Rose's Doctor glowered at his younger self's hand… the one that was full of his Rose's other hand. The younger Doctor grinned back—Rose thought his smile a thing of beauty that might well rival her first Doctor's—and kept said hand securely in his.

"No need to grope her, old chap. She's fit, I assure you, though perhaps a bit worsted for the wear. Certainly you remember that I have sufficient length to get a damsel properly wound up, and more than enough stamina to hold out until it's prudent to get off." His grin grew even bigger than Rose's first Doctor's. "But I do not like to brag."

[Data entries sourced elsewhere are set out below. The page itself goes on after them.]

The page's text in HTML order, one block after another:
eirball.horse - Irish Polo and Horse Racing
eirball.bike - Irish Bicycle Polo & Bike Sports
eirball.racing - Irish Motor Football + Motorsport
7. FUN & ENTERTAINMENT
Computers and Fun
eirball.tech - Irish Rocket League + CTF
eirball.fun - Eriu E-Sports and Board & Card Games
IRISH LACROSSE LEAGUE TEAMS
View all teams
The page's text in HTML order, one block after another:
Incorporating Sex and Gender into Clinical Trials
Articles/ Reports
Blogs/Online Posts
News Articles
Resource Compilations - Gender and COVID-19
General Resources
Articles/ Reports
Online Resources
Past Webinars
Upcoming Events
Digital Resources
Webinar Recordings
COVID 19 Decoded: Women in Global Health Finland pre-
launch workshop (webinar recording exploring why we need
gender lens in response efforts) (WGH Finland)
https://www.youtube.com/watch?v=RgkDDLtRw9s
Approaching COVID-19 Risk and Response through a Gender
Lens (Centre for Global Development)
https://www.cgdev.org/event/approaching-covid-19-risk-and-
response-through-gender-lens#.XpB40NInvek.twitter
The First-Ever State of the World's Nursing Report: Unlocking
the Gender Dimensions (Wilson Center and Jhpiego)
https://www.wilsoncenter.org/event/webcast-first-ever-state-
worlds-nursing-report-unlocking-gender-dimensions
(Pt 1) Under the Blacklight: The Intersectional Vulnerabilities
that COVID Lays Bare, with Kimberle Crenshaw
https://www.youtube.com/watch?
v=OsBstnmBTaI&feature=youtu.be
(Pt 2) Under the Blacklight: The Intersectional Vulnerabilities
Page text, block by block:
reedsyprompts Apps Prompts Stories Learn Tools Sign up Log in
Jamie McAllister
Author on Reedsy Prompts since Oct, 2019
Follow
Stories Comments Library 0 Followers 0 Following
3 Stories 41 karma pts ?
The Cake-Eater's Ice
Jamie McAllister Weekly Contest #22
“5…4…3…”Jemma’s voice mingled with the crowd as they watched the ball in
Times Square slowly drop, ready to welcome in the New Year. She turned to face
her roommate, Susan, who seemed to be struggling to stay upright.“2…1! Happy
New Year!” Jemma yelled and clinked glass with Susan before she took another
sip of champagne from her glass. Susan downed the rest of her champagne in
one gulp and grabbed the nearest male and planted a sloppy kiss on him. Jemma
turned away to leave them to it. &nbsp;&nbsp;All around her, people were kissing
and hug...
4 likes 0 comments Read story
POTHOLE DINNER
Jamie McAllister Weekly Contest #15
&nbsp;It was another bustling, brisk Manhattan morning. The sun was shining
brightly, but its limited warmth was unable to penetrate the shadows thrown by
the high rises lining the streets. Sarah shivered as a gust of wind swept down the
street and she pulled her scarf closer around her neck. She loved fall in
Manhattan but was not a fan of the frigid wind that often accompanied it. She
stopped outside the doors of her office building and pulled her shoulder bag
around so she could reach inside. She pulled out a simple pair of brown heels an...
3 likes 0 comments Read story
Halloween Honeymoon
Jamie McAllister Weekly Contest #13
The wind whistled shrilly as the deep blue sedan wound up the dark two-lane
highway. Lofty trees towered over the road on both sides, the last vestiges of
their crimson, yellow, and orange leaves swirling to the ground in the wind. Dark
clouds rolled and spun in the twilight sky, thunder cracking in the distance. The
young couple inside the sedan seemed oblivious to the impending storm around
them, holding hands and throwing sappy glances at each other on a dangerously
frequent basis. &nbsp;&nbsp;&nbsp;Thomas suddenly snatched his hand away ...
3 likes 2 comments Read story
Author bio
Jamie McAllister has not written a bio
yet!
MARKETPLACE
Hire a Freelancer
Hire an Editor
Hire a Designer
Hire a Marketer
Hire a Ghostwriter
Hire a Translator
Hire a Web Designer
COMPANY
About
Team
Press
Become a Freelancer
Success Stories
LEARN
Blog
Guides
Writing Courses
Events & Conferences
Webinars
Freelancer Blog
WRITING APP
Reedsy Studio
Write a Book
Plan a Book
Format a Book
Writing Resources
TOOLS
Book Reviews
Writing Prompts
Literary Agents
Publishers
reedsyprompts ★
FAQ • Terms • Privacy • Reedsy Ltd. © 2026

The Doctor choked. Rose giggled. The younger Doctor's eyes crinkled with delighted self-satisfaction. "Jelly baby?" He started to reach into his pocket again but Rose's Doctor shook his head.

With a _look_ , the two Time Lords began to back away from each other. Rose found this action somewhat disconcerting in a _down the rabbit hole_ kind of way because their awkward (and frankly rather shifty) body language was so close to identical that they looked like mirror images, except for that whole looking nothing at all alike thing. It was personally painful for her as well, because each of the Doctors was still holding tightly to one of her hands and neither seemed interested in being the first to let go. Rose was about to remind them that they were not playing at tug-of-war when her Doctor growled at the other.

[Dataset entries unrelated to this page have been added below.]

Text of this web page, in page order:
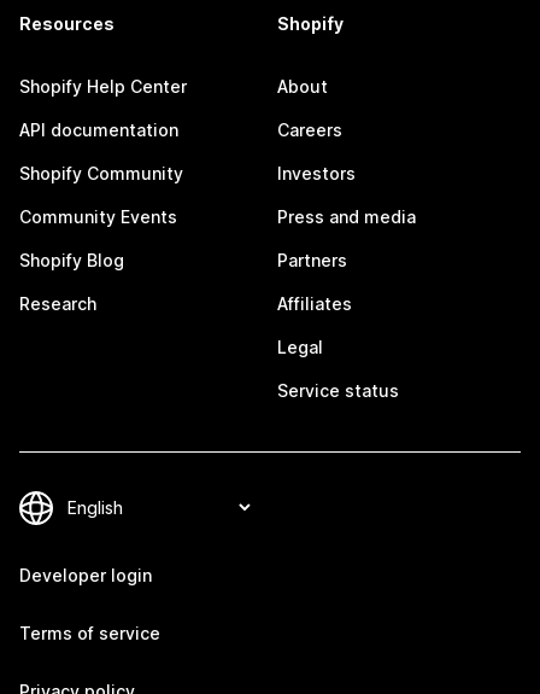
Resources
Shopify Help Center
API documentation
Shopify Community
Community Events
Shopify Blog
Research
Shopify
About
Careers
Investors
Press and media
Partners
Affiliates
Legal
Service status
Developer login
Terms of service
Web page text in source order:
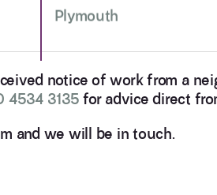
Plymouth
notice of work from a
4534 3135 for advice direct
and we will be in touch.
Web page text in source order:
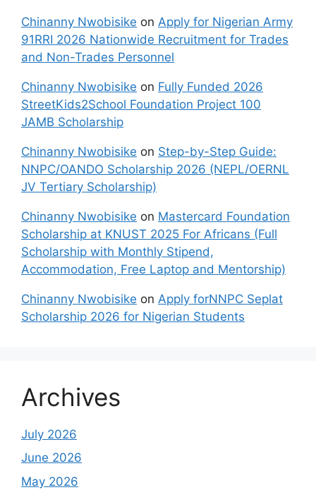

Rose Tyler's sandy-haired rescuer went quite still and quite wide-eyed. Then he laughed, a deep jovial chuckle that made Rose smile. "I always say, show me a man who can laugh at himself… " He dug his hands into the deep pockets of his great coat and smiled toothily.

"Yeah," Rose prompted, "and…?"

"Hmm? Ah, oh, no that's it. As I was saying before I was so rudely growled at," the sandy-haired Doctor twinkled, "k-9 and I were somewhat in the neighbourhood when—Oh, k-9!" He looked around, calling out. "k-9? Where did you get to, silly dog?"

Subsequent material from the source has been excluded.